**What is required:**
Whenever a line below includes the word "letra", copy that line.
= Beginning of Section =
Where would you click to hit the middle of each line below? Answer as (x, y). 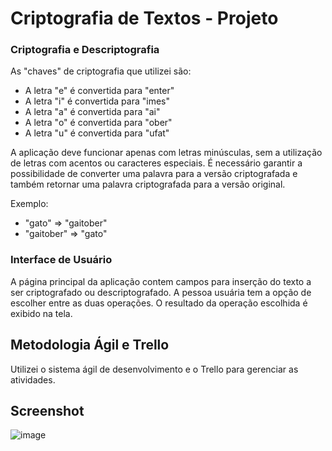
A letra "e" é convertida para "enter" (99, 91)
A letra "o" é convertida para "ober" (98, 123)
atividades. (33, 379)
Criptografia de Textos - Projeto (144, 18)
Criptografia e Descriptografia (85, 50)
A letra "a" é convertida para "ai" (92, 112)
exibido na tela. (41, 313)
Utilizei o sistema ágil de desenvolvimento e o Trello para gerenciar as (154, 369)
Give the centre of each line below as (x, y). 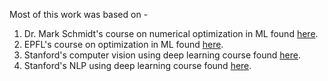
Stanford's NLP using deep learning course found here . (137, 65)
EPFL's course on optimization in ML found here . (123, 44)
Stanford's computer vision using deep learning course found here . (162, 55)
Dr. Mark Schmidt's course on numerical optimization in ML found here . (171, 33)
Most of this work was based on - (79, 14)
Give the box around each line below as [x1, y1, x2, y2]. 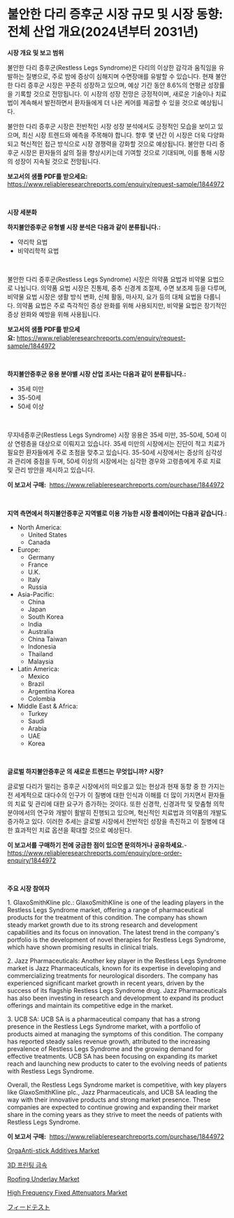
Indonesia [27, 642, 57, 651]
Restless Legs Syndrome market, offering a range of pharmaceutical [7, 905, 204, 914]
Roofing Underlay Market [7, 1175, 80, 1183]
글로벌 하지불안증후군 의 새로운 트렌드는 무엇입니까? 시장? [7, 767, 164, 776]
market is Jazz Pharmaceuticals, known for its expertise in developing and [7, 963, 221, 972]
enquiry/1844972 [7, 856, 57, 865]
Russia [27, 583, 47, 591]
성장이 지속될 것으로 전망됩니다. [14, 157, 101, 165]
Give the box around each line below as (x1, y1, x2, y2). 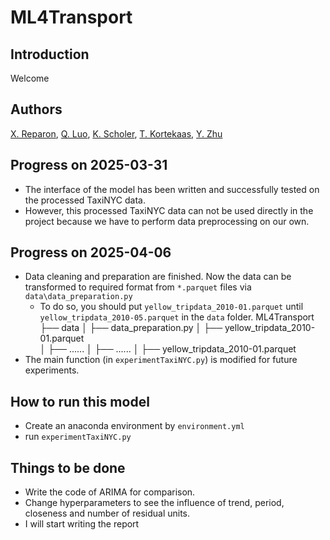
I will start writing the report (24, 518, 140, 530)
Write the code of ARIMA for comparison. (24, 486, 196, 498)
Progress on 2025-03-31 (10, 157, 168, 174)
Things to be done (10, 459, 126, 476)
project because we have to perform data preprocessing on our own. (24, 215, 310, 227)
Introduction (10, 46, 90, 63)
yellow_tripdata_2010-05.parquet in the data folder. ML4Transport (39, 311, 315, 323)
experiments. (24, 364, 80, 376)
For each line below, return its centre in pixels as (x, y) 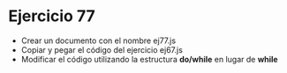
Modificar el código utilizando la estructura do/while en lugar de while (150, 59)
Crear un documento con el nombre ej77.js (98, 40)
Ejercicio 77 (52, 16)
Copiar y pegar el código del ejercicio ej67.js (102, 49)
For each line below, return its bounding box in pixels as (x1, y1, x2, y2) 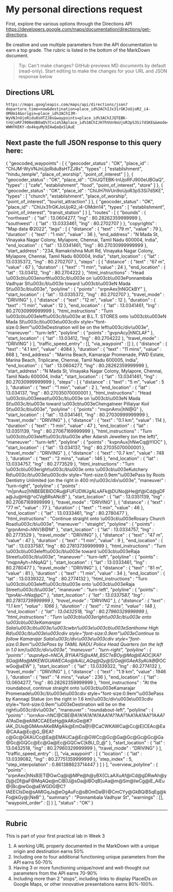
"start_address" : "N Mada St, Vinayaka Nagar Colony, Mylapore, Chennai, (6, 368, 163, 374)
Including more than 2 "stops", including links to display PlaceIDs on (13, 876, 158, 882)
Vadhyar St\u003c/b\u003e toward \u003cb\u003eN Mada (6, 280, 131, 287)
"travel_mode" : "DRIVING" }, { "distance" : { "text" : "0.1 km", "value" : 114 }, (6, 417, 166, 423)
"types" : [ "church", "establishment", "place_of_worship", (6, 193, 128, 199)
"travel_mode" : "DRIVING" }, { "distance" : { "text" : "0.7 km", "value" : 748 (6, 450, 165, 456)
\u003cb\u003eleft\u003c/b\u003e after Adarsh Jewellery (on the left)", (6, 433, 159, 439)
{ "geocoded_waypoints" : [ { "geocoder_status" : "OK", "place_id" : (6, 160, 149, 166)
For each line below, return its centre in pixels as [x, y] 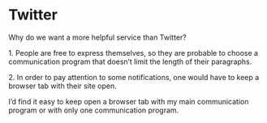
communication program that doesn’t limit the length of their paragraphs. [130, 61]
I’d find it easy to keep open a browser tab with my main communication [129, 101]
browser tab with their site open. [63, 86]
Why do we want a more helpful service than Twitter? [97, 37]
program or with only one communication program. [94, 110]
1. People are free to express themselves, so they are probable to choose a [133, 53]
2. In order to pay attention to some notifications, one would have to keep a [134, 77]
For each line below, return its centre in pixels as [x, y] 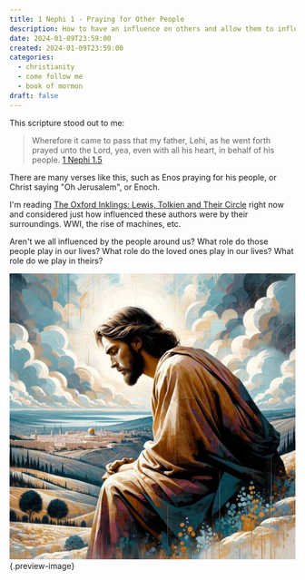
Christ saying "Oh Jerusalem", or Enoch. [85, 187]
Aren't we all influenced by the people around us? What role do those [139, 241]
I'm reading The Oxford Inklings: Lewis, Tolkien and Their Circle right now [147, 204]
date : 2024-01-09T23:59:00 [60, 38]
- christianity [46, 67]
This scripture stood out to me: [67, 123]
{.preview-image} [42, 565]
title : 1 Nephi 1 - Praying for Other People [97, 19]
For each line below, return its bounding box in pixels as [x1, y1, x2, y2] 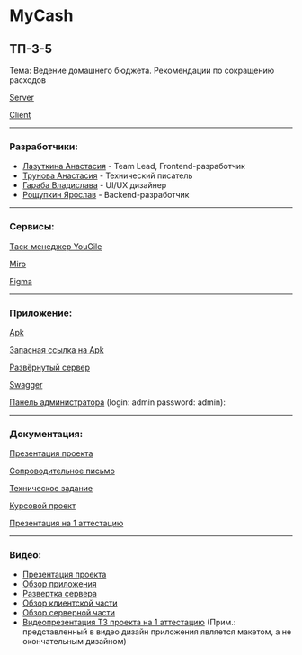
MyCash [9, 5, 74, 26]
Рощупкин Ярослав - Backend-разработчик [22, 190, 190, 201]
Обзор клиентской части [22, 597, 119, 608]
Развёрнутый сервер [9, 362, 91, 372]
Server [9, 92, 34, 103]
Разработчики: [9, 140, 78, 153]
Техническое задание [9, 483, 93, 494]
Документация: [9, 427, 84, 440]
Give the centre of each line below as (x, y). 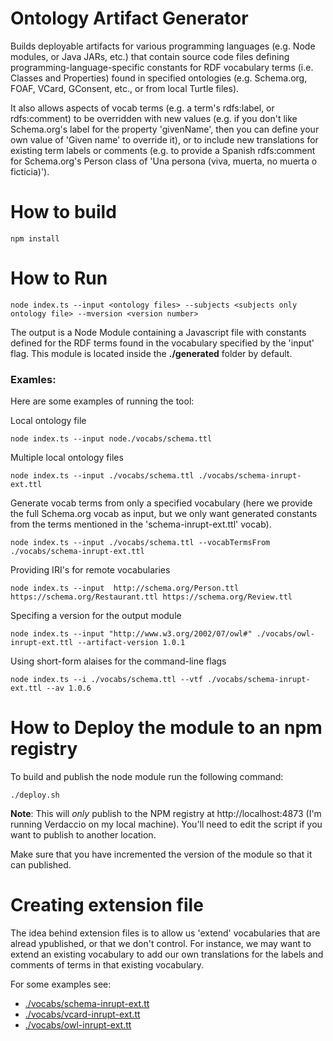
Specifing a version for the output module (96, 616)
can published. (41, 865)
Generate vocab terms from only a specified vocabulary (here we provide (161, 503)
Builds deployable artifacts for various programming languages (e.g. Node (163, 46)
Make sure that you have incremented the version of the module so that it (161, 854)
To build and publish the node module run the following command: (147, 777)
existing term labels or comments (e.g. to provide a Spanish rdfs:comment (163, 150)
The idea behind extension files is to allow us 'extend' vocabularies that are (165, 933)
= End of Section =
**Solution below:**
A letra "e" é convertida para "enter" (99, 91)
A letra "o" é convertida para "ober" (98, 123)
A letra "a" é convertida para "ai" (92, 112)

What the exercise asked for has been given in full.